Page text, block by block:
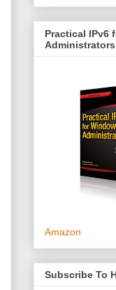
Practical IPv6
Administrators
Amazon
Subscribe To
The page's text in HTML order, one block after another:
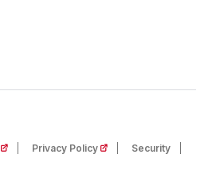
(opens in a new tab)
Privacy Policy (opens in a new tab)
Security
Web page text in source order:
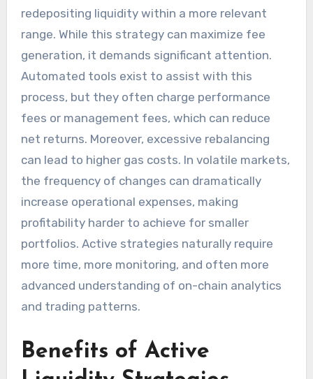
redepositing liquidity within a more relevant
range. While this strategy can maximize fee
generation, it demands significant attention.
Automated tools exist to assist with this
process, but they often charge performance
fees or management fees, which can reduce
net returns. Moreover, excessive rebalancing
can lead to higher gas costs. In volatile markets,
the frequency of changes can dramatically
increase operational expenses, making
profitability harder to achieve for smaller
portfolios. Active strategies naturally require
more time, more monitoring, and often more
advanced understanding of on-chain analytics
and trading patterns.
Benefits of Active
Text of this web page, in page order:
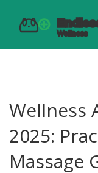
Wellness
2025:
Massage
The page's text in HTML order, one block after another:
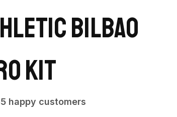
Bilbao
kit
happy customers
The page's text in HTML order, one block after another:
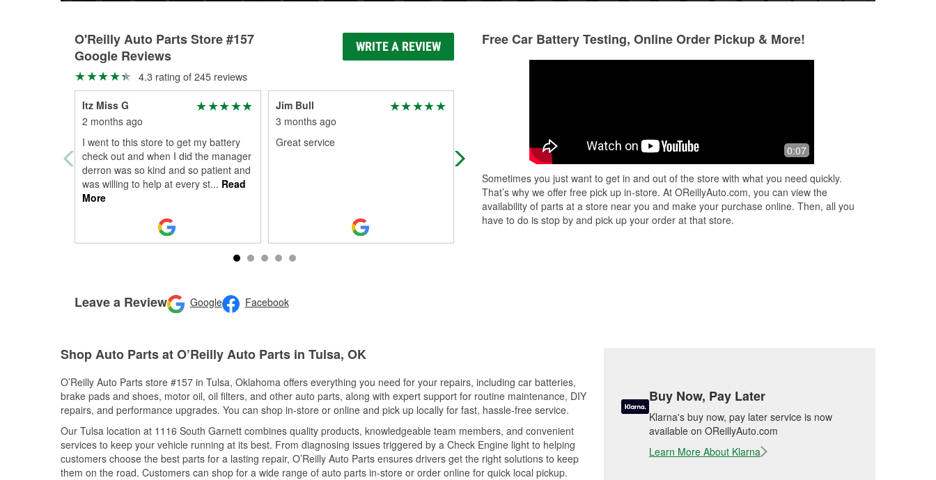
O'Reilly Auto Parts Store #157
Google Reviews
WRITE A REVIEW
4.3 rating of 245 reviews
Itz Miss G
2 months ago
I went to this store to get my battery
check out and when I did the manager
derron was so kind and so patient and
was willing to help at every st... Read
More
Jim Bull
3 months ago
Great service
They where really helpful, great
customer service
Very helpful and friendly employee
Leave a Review Google Facebook
Free Car Battery Testing, Online Order Pickup & More!
0:07
Sometimes you just want to get in and out of the store with what you need quickly.
That’s why we offer free pick up in-store. At OReillyAuto.com, you can view the
availability of parts at a store near you and make your purchase online. Then, all you
have to do is stop by and pick up your order at that store.
Shop Auto Parts at O’Reilly Auto Parts in Tulsa, OK
O’Reilly Auto Parts store #157 in Tulsa, Oklahoma offers everything you need for your repairs, including car batteries,
brake pads and shoes, motor oil, oil filters, and other auto parts, along with expert support for routine maintenance, DIY
repairs, and performance upgrades. You can shop in-store or online and pick up locally for fast, hassle-free service.
Our Tulsa location at 1116 South Garnett combines quality products, knowledgeable team members, and convenient
services to keep your vehicle running at its best. From diagnosing issues triggered by a Check Engine light to helping
customers choose the best parts for a lasting repair, O’Reilly Auto Parts ensures drivers get the right solutions to keep
them on the road. Customers can shop for a wide range of auto parts in-store or order online for quick local pickup.
Buy Now, Pay Later
Klarna's buy now, pay later service is now
available on OReillyAuto.com
Learn More About Klarna

Exercise goal — Filter the entries down to the lines with the word "opens" in them, and copy those lines.

Output below —
(opens in a new tab)
Privacy Policy (opens in a new tab)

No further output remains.